Where does the word "укучылары" show up in the data? Please find each such line and copy it.

- **DATASET ENTRIES**

----

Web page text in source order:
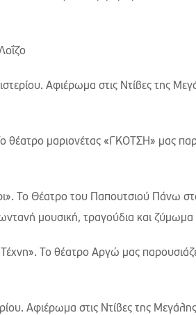
Αφιέρωμα στις Ντίβες της
μαριονέτας «ΓΚΟΤΣΗ» μας
Το Θέατρο του Παπουτσιού Πάνω
μουσική, τραγούδια και ζύμωμα
Το θέατρο Αργώ μας
Αφιέρωμα στις Ντίβες της
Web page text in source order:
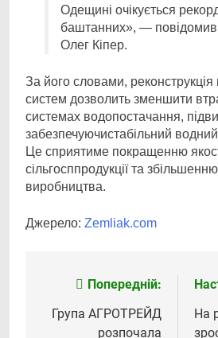
Одещині очікується
баштанних», — повідомив
Олег Кіпер.
За його словами, реконструкція
систем дозволить зменшити
системах водопостачання,
забезпечуючистабільний
Це сприятиме покращенню
сільгосппродукції та
виробництва.
Джерело: Zemliak.com
Навігація
записів
Попередній:
Група АГРОТРЕЙД
розпочала
На
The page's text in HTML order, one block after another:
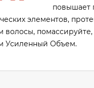
повышает
элементов,
помассируйте,
Усиленный Объем.
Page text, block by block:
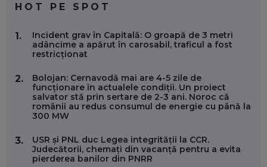
FOLOSEȘTI TEHNOLOGIA CA SĂ FII MAI BUN LA JOB. ȘI CUM
SE VA SCHIMBA MUNCA, ÎN URMĂTORII ANI
EP. 58
MARIUS PAȘCULEA, COFONDATOR AL KULTH: CUM
FOLOSEȘTI TEHNOLOGIA CA SĂ ÎȚI DESCHIZI DRUMUL
CĂTRE ARTĂ, LA NIVEL GLOBAL
EP. 57
ANDREI AVĂDANEI, BIT SENTINEL: CUM ÎȚI PROTEJEZI
EFICIENT VIAȚA ONLINE. ȘI CARE SUNT PRIMII PAȘI ÎNTR-O
HOT PE SPOT
1.
Incident grav în Capitală: O groapă de 3 metri
adâncime a apărut în carosabil, traficul a fost
restricționat
2.
Bolojan: Cernavodă mai are 4-5 zile de
funcționare în actualele condiții. Un proiect
salvator stă prin sertare de 2-3 ani. Noroc că
românii au redus consumul de energie cu până la
300 MW
3.
USR și PNL duc Legea integrității la CCR.
Judecătorii, chemați din vacanță pentru a evita
pierderea banilor din PNRR
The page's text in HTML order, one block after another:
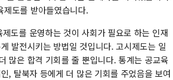
도를 받아들였습니다.
도를 운영하는 것이 사회가 필요로 하는 인재
발전시키는 방법일 것입니다. 고시제도는 일
많은 합격 기회를 줄 뿐입니다. 통계는 공교육
, 탈북자 등에게 더 많은 기회를 주었음을 보여
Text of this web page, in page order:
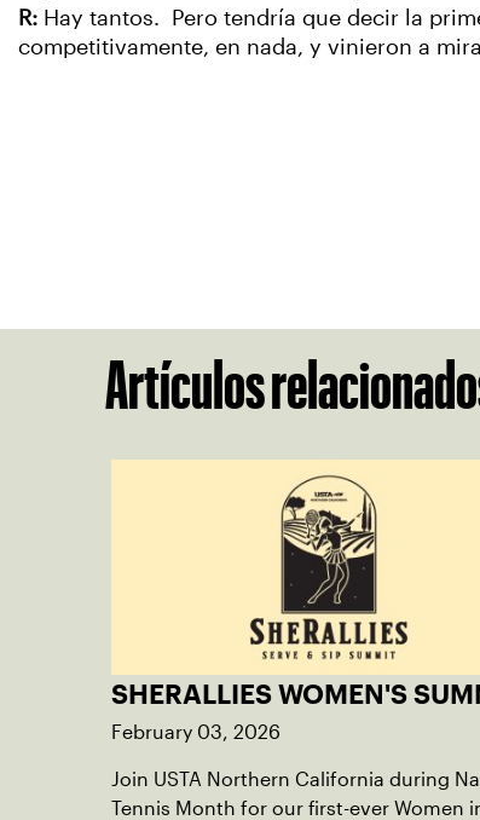
R: Hay tantos. Pero tendría que decir la
competitivamente, en nada, y vinieron a
Artículos
SHERALLIES WOMEN'S
February 03, 2026
Join USTA Northern California during
Tennis Month for our first-ever Women
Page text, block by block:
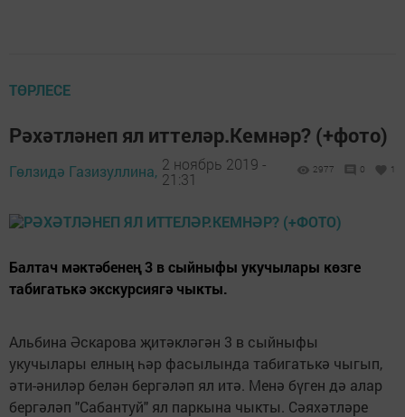
ТӨРЛЕСЕ
Рәхәтләнеп ял иттеләр.Кемнәр? (+фото)
Гөлзидә Газизуллина, 2 ноябрь 2019 -
21:31
2977 0 1
Балтач мәктәбенең 3 в сыйныфы укучылары көзге
табигатькә экскурсиягә чыкты.
Альбина Әскарова җитәкләгән 3 в сыйныфы
укучылары елның һәр фасылында табигатькә чыгып,
әти-әниләр белән бергәләп ял итә. Менә бүген дә алар
бергәләп "Сабантуй" ял паркына чыкты. Сәяхәтләре
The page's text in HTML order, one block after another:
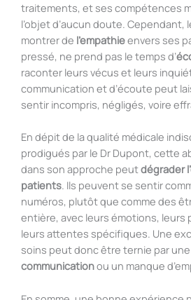
traitements, et ses compétences
l’objet d’aucun doute. Cependant,
montrer de l’empathieenvers ses
pressé, ne prend pas le temps d’
raconter leurs vécus et leurs
communication et d’écoute peut
sentir incompris, négligés, voire
En dépit de la qualité médicale
prodigués par le Dr Dupont, cette
dans son approche peutdégrader
patients. Ils peuvent se sentir
numéros, plutôt que comme des
entière, avec leurs émotions,
leurs attentes spécifiques. Une
soins peut donc être ternie par une
communicationou un manque
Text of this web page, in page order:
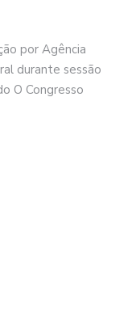
por Agência
durante sessão
O Congresso
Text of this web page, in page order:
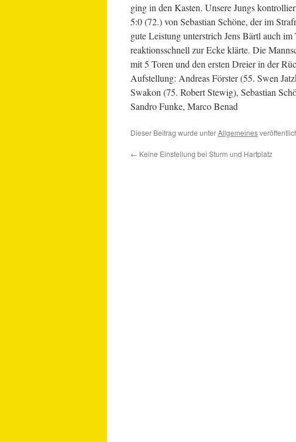
ging in den Kasten. Unsere Jungs
5:0 (72.) von Sebastian Schöne, der im
gute Leistung unterstrich Jens Bärtl auch
reaktionsschnell zur Ecke klärte. Die
mit 5 Toren und den ersten Dreier in der
Aufstellung: Andreas Förster (55. Swen
Swakon (75. Robert Stewig), Sebastian
Sandro Funke, Marco Benad
Dieser Beitrag wurde unterAllgemeines
← Keine Einstellung bei Sturm und Hartplatz

----

- **SOLUTION TO THIS TASK**
Балтач мәктәбенең 3 в сыйныфы укучылары көзге
укучылары елның һәр фасылында табигатькә чыгып,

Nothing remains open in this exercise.